Average consumption rates will be dependent heavily on things like light intensity/duration, CO2, plant species type and plant density.
10-30ppm seems fine for most folks for K+, you can go higher without any ill effects on most any species, I'm always curious to test higher levels on speculated "susceptible" plants. Never found any yet.
Here's Erik's tank with over 100+ppm:
Another with 30ppm:
It's very easy to hit such a good sized target with some water changes and dosing thereafter. 10+/- ppm is very easy to accomplish. Hanna makes a decent colorimeter for measuring K+. Lamotte and other test are so so at best due to low precision over the desired range of K+ testing. These can be reduced and diluted to improve the precision, but this adds a few extra steps.
My own tanks have never exhibited any sign of Ca or K+ issues and each time this was speculated, I checked the plants.
I had large stands of Rotala "green" in my 180 gallon for about 6 months, I chose another plant, it grew like mad. Dosing was very rich in K+, about 30ppm initially and then another 20ppm during the week, so about 50ppm added a week.
With some build up, uptake etc this means my K+ sits around 50-60ppm.

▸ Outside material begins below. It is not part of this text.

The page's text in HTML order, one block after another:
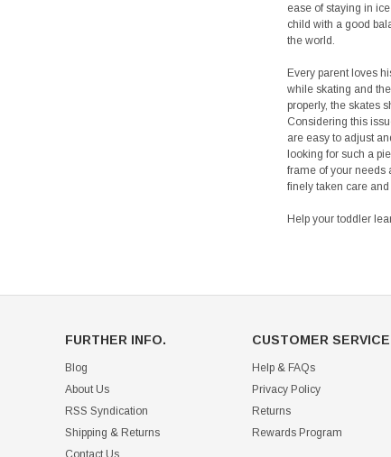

Where's my stunted tip growth?
If that is really the real reason in and of itself, I'm game to explain how come I add it, , give specific data points, and post the pictures of the resultants, and no stunted tips.
How is this? Magic?
I no think so........
I'd not worry much about nutrients being too high and simply dose and be done with it, then focus more on CO2, current, and light intensity.
They are a lot more effective for management. Folks focus too much on these slight differences in ppm's or nutrients and think it produces dramatic results.
Rarely is that the case. Light and CO2? Very much so.
I add about 45ppm a week of NO3, 10-15ppm of PO4, 2ppm or so of Fe as proxy for all traces. I also add another few ppm's of Ca and Mg, and K+ as GH booster after water changes.
Nothing special really.
You can tweak to suit and likely should.
If you do get stunted tip growth from adding more K+, I'd look at the CO2 again. Current and adjust, if that does not work, try less light intensity since that will reduce the CO2 stress and you should be able to dose more K+ without the same issues occurring, as well manage everything easier and leaner if you think that is somehow a key.
Plants like nutrients, CO2 etc, I add them, pretty simple stuff really.
I use light to limit/manage growth from there.